Die Geschichte der Spionage ist beinahe so alt wie die Geschichte selbst. Militärische, politische oder wirtschaftliche Informationen fremder Mächte galten bereits in der Antike als wertvoll. Späher und Spione waren schon im alten Rom für Julius Cäsar unterwegs, die Ägypter schickten zur Sicherung ihrer Macht die Augen des Pharaos los. Viele Jahrhunderte später fingen Agenten von Queen Elizabeth I. codierte Briefe ihrer schottischen Gegenspielerin Maria Stuart ab. Und in der jungen Bundesrepublik brachte der enttarnte DDR-Spitzel Günter Guillaume Bundeskanzler Willy Brandt zu Fall.
Wie agieren eigentlich heute Spione oder Agenten?

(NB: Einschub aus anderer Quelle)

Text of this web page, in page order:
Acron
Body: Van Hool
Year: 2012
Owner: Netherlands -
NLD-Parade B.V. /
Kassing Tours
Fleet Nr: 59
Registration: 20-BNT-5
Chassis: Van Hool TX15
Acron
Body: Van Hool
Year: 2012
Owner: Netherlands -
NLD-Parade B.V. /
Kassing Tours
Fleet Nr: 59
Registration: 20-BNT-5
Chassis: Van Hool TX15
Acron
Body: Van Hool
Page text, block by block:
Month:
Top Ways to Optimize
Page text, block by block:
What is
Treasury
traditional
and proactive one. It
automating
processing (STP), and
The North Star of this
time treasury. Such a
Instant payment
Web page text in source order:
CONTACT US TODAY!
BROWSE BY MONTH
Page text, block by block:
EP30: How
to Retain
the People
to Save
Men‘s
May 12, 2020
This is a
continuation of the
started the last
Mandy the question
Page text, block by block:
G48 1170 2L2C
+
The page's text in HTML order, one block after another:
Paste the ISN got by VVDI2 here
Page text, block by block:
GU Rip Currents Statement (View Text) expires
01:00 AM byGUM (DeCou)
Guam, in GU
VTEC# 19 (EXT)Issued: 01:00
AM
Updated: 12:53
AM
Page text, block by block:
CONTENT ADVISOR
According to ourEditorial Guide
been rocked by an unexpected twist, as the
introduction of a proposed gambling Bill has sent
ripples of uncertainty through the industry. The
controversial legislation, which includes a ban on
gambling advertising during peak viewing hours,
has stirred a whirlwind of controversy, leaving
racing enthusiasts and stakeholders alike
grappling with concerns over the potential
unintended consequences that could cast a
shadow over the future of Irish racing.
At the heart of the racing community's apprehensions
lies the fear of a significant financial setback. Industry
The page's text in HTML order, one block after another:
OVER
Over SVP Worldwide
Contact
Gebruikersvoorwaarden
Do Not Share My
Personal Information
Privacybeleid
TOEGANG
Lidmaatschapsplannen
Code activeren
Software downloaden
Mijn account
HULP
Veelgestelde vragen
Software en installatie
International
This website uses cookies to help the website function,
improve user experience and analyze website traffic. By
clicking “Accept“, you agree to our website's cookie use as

„Professionelle Agenten vom Typ James Bond gibt es nach wie vor, doch für uns als Polizei bleiben sie meist unsichtbar“, erklärt Kriminaloberrat Şevket Akkuş. Der 42-Jährige leitet das neu geschaffene Teildezernat 23.3 im Landeskriminalamt Düsseldorf, das sich mit Spionage, Staatsterrorismus und Proliferation befasst. „So ein Agent kostet in der Ausbildung wie im Einsatz sehr viel Geld und birgt auch Risiken. Wenn er auffliegt, können seine Machenschaften unter Umständen auf den Auftraggeber zurückfallen.“
Aktuell, im Jahr 2024, werden vor allem sogenannte Proxys oder Low Level Agents losgeschickt, da sich ihre Auftraggeber sehr schwierig nachvollziehen lassen. Proxys sind nichts anderes als Stellvertreter. Ausländische Dienste machen sich solche Akteure für ihre Zwecke zunutze und können dabei die direkte Konfrontation vermeiden. Etwas abwertender ist der Begriff des Low Level Agent. Ein für die „Drecksarbeit“ engagierter Handlanger ist nämlich in den Augen feindlich gesinnter fremder Mächte kein großer Verlust, sollte er auffliegen.

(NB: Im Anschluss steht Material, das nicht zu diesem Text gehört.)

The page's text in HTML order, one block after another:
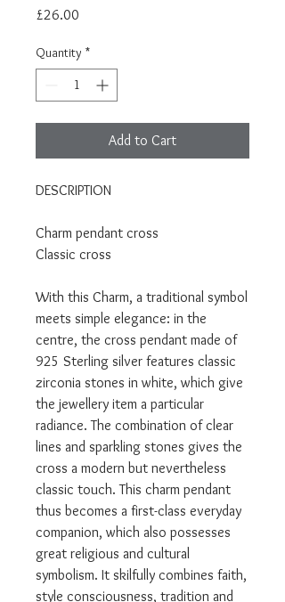
£26.00
Quantity *
Add to Cart
DESCRIPTION
Charm pendant cross
Classic cross
With this Charm, a traditional symbol
meets simple elegance: in the
centre, the cross pendant made of
925 Sterling silver features classic
zirconia stones in white, which give
the jewellery item a particular
radiance. The combination of clear
lines and sparkling stones gives the
cross a modern but nevertheless
classic touch. This charm pendant
thus becomes a first-class everyday
companion, which also possesses
great religious and cultural
symbolism. It skilfully combines faith,
style consciousness, tradition and
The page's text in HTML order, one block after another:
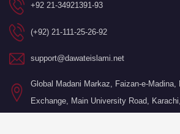
+92 21-34921391-93
(+92) 21-111-25-26-92
support@dawateislami.net
Global Madani Markaz, Faizan-e-Madina,
Exchange, Main University Road,
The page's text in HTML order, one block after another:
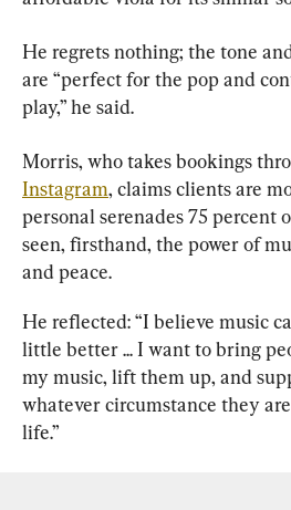
He regrets nothing; the tone
are “perfect for the pop and
play,” he said.
Morris, who takes bookings
Instagram, claims clients are
personal serenades 75 percent
seen, firsthand, the power of
and peace.
He reflected: “I believe music
little better ... I want to bring
my music, lift them up, and
whatever circumstance they
life.”
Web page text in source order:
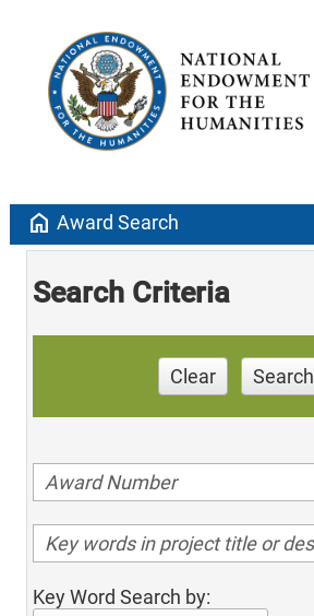
home Award Search
Search Criteria
Clear Search
Key Word Search by:
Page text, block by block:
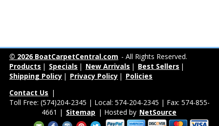
© 2026 BoatCarpetCentral.com - All Rights Reserved.
Products | Specials | New Arrivals | Best Sellers |
Shipping Policy | Privacy Policy | Policies
Contact Us |
Toll Free: (574)204-2345 | Local: 574-204-2345 | Fax: 574-855-
4661 | Sitemap | Hosted by NetSource
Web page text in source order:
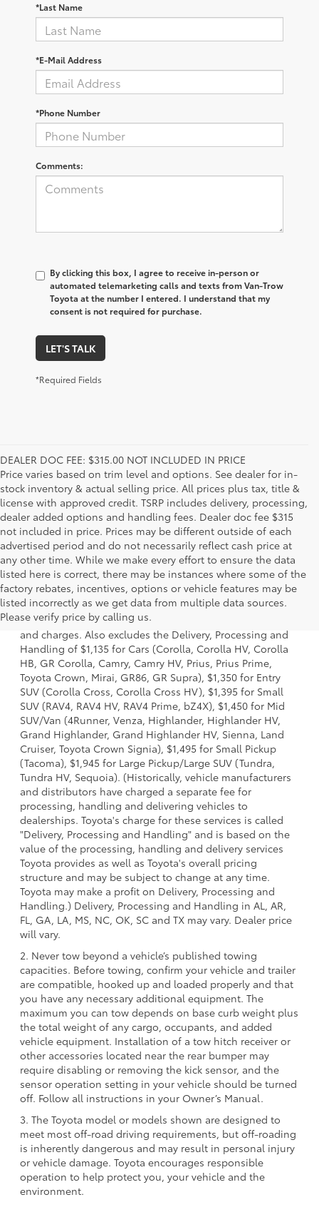
*Last Name
*E-Mail Address
*Phone Number
Comments:
By clicking this box, I agree to receive in-person or
automated telemarketing calls and texts from Van-Trow
Toyota at the number I entered. I understand that my
consent is not required for purchase.
LET'S TALK
*Required Fields
DEALER DOC FEE: $315.00 NOT INCLUDED IN PRICE
Price varies based on trim level and options. See dealer for in-
stock inventory & actual selling price. All prices plus tax, title &
license with approved credit. TSRP includes delivery, processing,
dealer added options and handling fees. Dealer doc fee $315
not included in price. Prices may be different outside of each
advertised period and do not necessarily reflect cash price at
any other time. While we make every effort to ensure the data
listed here is correct, there may be instances where some of the
factory rebates, incentives, options or vehicle features may be
listed incorrectly as we get data from multiple data sources.
Please verify price by calling us.
1. Starting MSRP is the lowest Base MSRP for the series of
a model and excludes manufacturer, distributor and
dealer options, taxes, title and license and dealer fees
and charges. Also excludes the Delivery, Processing and
Handling of $1,135 for Cars (Corolla, Corolla HV, Corolla
HB, GR Corolla, Camry, Camry HV, Prius, Prius Prime,
Toyota Crown, Mirai, GR86, GR Supra), $1,350 for Entry
SUV (Corolla Cross, Corolla Cross HV), $1,395 for Small
SUV (RAV4, RAV4 HV, RAV4 Prime, bZ4X), $1,450 for Mid
SUV/Van (4Runner, Venza, Highlander, Highlander HV,
Grand Highlander, Grand Highlander HV, Sienna, Land
Cruiser, Toyota Crown Signia), $1,495 for Small Pickup
(Tacoma), $1,945 for Large Pickup/Large SUV (Tundra,
Tundra HV, Sequoia). (Historically, vehicle manufacturers
and distributors have charged a separate fee for
processing, handling and delivering vehicles to
dealerships. Toyota's charge for these services is called
"Delivery, Processing and Handling" and is based on the
value of the processing, handling and delivery services
Toyota provides as well as Toyota's overall pricing
structure and may be subject to change at any time.
Toyota may make a profit on Delivery, Processing and
Handling.) Delivery, Processing and Handling in AL, AR,
FL, GA, LA, MS, NC, OK, SC and TX may vary. Dealer price
will vary.
2. Never tow beyond a vehicle’s published towing
capacities. Before towing, confirm your vehicle and trailer
are compatible, hooked up and loaded properly and that
you have any necessary additional equipment. The
maximum you can tow depends on base curb weight plus
the total weight of any cargo, occupants, and added
vehicle equipment. Installation of a tow hitch receiver or
other accessories located near the rear bumper may
require disabling or removing the kick sensor, and the
sensor operation setting in your vehicle should be turned
off. Follow all instructions in your Owner’s Manual.
3. The Toyota model or models shown are designed to
meet most off-road driving requirements, but off-roading
is inherently dangerous and may result in personal injury
or vehicle damage. Toyota encourages responsible
operation to help protect you, your vehicle and the
environment.

Die Begriffe lassen sich nicht klar voneinander trennen und werden oftmals als Synonyme verwendet. Eine Möglichkeit der Unterscheidung bezieht sich auf den Hintergrund der Agenten. Proxys sind oft bereits in Strukturen Organisierter Kriminalität verankert. Insofern wissen fremde Mächte diese bestehenden Strukturen für ihre Ziele zu nutzen. Low Level Agents agieren als Allgemeinkriminelle dagegen eher im Alleingang und werden für kleinere Aktionen eingesetzt. Personen, die keiner festen organisatorischen Struktur angehören, können lange im Verborgenen wirken. Sie werden häufig durch Mittelspersonen, über Social Media oder über Messenger-Dienste zur Ausspähung oder Sabotage angeworben.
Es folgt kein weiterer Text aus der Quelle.